The Librarian takes a dazzled Alix under her wing, but before she can escape into the pages of her new life, a shadowy enemy emerges to threaten everyone the Astral Library has ever helped protect. Aided by a dashing costume-shop owner, Alix and the Librarian flee through the Regency drawing rooms of Jane Austen to the back alleys of Sherlock Holmes and the champagne-soaked parties of The Great Gatsby as danger draws inexorably closer. But who does their enemy really wish to destroy—Alix, the Librarian, or the Library itself? (Synopsis courtesy of Amazon.)

I know Kate Quinn best for her historical fiction novels. So I didn't know what to expect from a fantasy novel, but I was pleasantly surprised. I enjoyed this story and was absorbed every time I picked it up. 

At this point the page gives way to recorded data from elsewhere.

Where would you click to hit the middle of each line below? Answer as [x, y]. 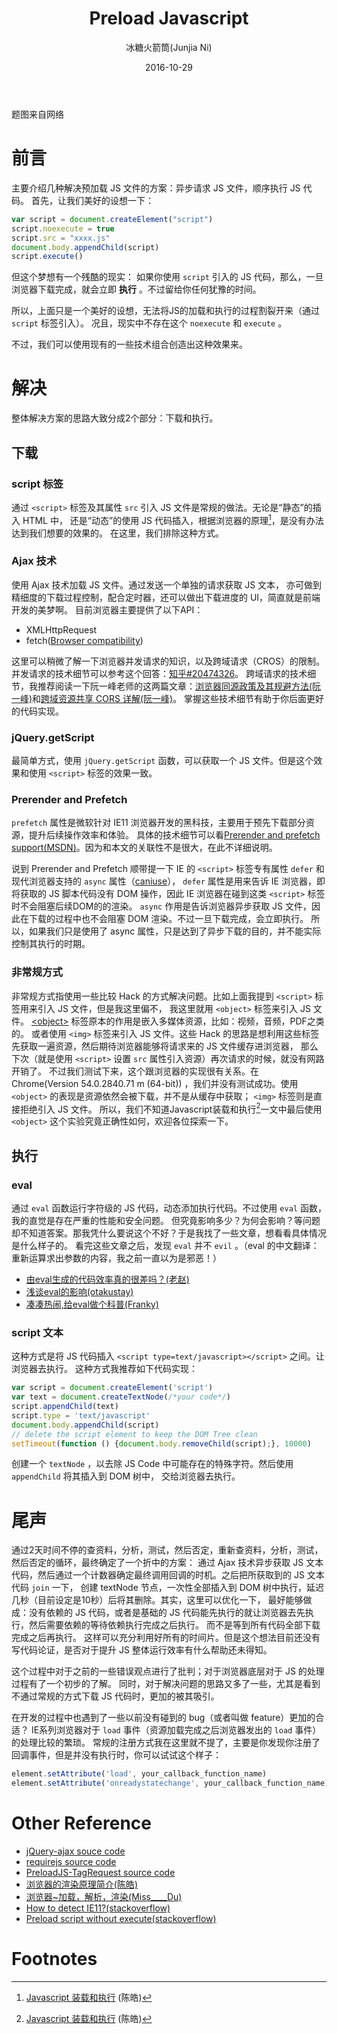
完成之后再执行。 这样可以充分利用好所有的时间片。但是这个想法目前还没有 [166, 1638]
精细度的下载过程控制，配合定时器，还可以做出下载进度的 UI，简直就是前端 [166, 597]
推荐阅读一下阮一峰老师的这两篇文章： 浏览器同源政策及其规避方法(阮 [179, 686]
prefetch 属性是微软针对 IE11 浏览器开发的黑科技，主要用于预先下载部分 [158, 823]
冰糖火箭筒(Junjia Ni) [169, 47]
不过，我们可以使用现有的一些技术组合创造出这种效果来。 [129, 344]
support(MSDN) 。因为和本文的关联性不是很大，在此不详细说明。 [144, 848]
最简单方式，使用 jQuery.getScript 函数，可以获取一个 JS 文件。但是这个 [162, 761]
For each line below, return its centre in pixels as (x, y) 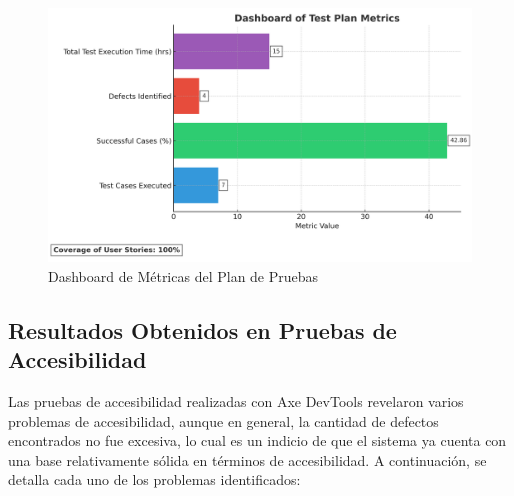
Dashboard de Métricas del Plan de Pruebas (183, 275)
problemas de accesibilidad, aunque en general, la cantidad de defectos (223, 420)
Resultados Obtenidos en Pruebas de (202, 329)
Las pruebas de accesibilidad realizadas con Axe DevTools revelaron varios (236, 401)
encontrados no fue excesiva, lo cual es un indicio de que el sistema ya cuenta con (257, 440)
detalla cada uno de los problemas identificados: (154, 479)
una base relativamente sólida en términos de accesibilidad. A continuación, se (247, 459)
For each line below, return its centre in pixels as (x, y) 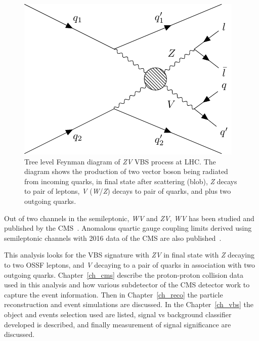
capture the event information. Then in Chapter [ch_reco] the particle (114, 294)
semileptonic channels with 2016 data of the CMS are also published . (113, 238)
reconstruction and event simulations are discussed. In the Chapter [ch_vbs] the (129, 304)
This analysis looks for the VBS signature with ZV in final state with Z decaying (129, 255)
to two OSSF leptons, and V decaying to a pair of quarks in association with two (129, 264)
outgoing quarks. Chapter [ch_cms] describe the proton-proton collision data (124, 274)
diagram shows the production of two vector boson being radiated (126, 171)
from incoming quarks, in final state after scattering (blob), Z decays (131, 181)
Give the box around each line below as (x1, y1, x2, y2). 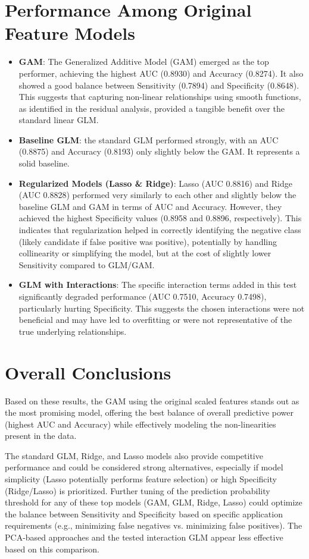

While there are some similarities to The Book Witch by Meg Shaffer (releasing in April), it is also unique in many ways. Both novels have a female character in her late twenties who doesn't have parents, the ability to jump into books and be part of the story, a scene involving The Great Gatsby, and  a mystery at the center, but everything else is different. While the characters in The Book Witch can control parts of the books they jump into, the characters in The Astral Library are inside books for a different reason altogether and are considered non-playing characters. 

Alix was a sympathetic character and I was stressed out for her both in the real world and in the Astral Library. There was a lot at stake for her in both places. I really liked Beau a lot too and his dress designs sounded amazing. I wish there were pictures in the book so we could see his dresses! 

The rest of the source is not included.